3.3. In Vitro Cytotoxicity

In vitro cytotoxicity assay confirmed that COE and CO-NPs significantly suppressed the MCF-7 cells’ growth within 24 h and increased in 48 h when compared to iron oxide or untreated control (Figure 2a,b). The IC50 doses of COE and CO-NPs were 24 µg/mL and 9 µg/mL after 48 h (Figure 2b). Only the MCF-7 cells’ growth was significantly (p ≤ 0.05) inhibited by CO-NPs treatment (91%); neither hMSCs (18%) nor MDA-MB-231 (22%) cells were significantly (p ≤ 0.05) impaired (Figure 2c).
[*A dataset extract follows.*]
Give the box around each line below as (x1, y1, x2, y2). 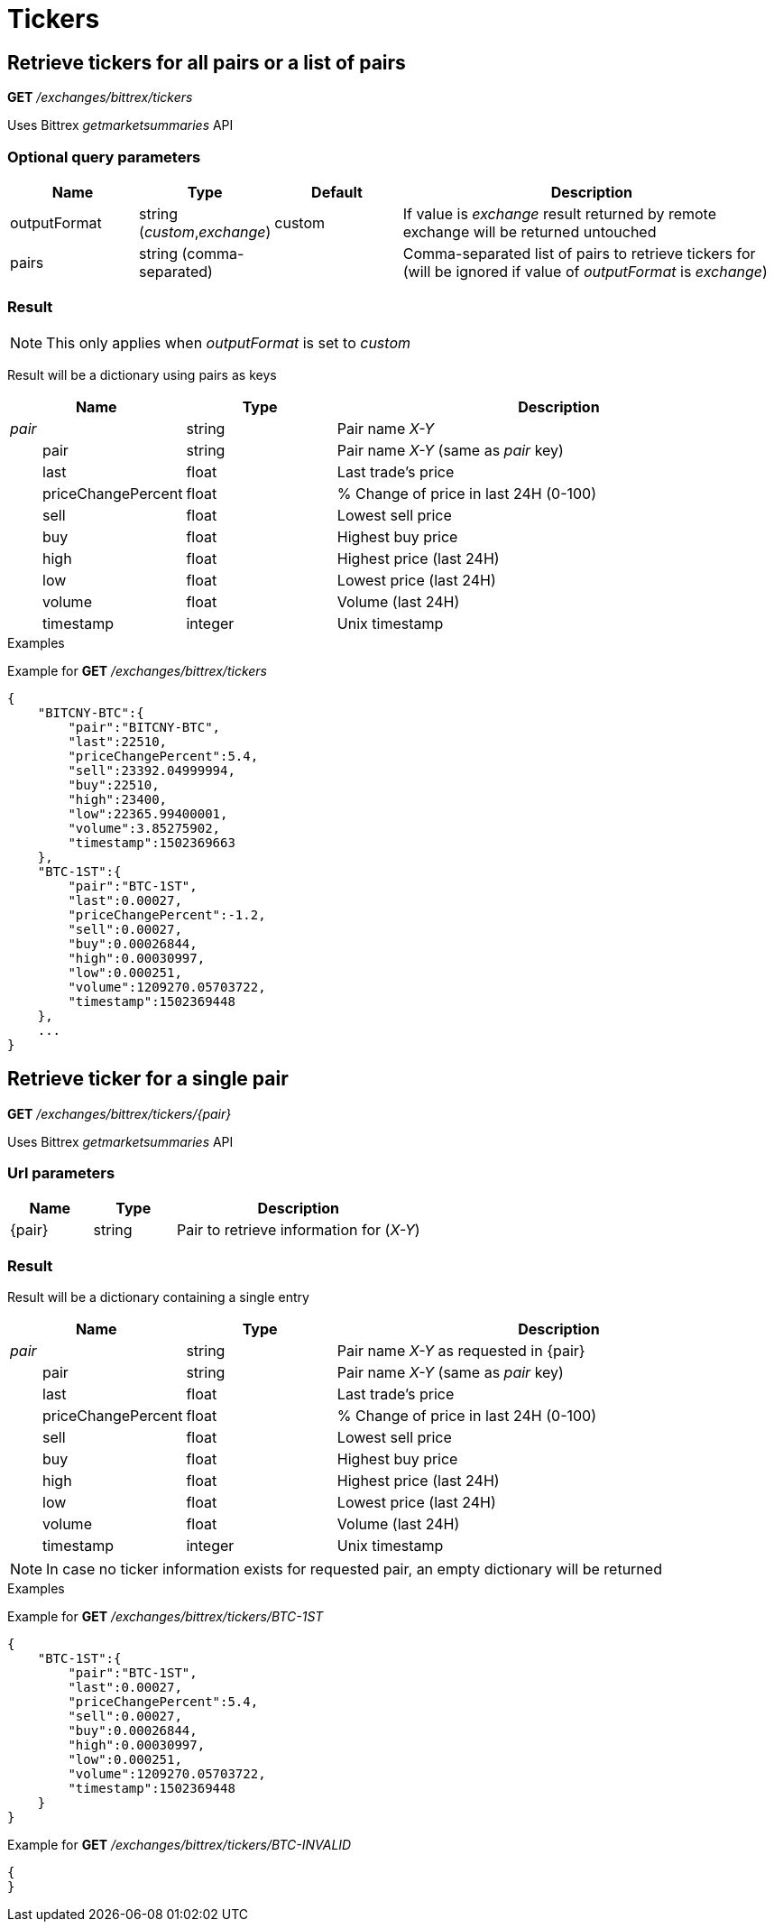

The IC50 doses of COE (24 µg/mL) and CO-NPs (9 µg/mL) were applied to doxorubicin and tamoxifen. The results showed that 24 µg/mL of doxorubicin inhibited only 8%, and tamoxifen inhibited 15% of MCF-7 cells. CO-NPs (9 g/mL) inhibited only 2% after doxorubicin treatment and 1% after tamoxifen treatment for 48 h (Figure 2d).

Figure 2

In vitro cytotoxicity of Cinchona officinalis extract (COE), iron oxide, and Cinchona officinalis extract-loaded iron oxide nanoparticles (CO-NPs) on MCF-7 breast cancer cells after 24 h (a) and 48 h (b). (c) shows the comparative cell growth inhibitory effect of CO-NPs using hMSCs, MCF-7, and MDA-MB-231 cells after 48 h. (d) shows the cell growth inhibitory effect of COE, CO-NPs vs doxorubicin and tamoxifen in MCF-7 cells after 48 h. The data are presented as means ± SD (n = 6). Values having an asterisk (*) or (**) are significantly different, compared with untreated cells (p ≤ 0.01 & p ≤ 0.05, respectively).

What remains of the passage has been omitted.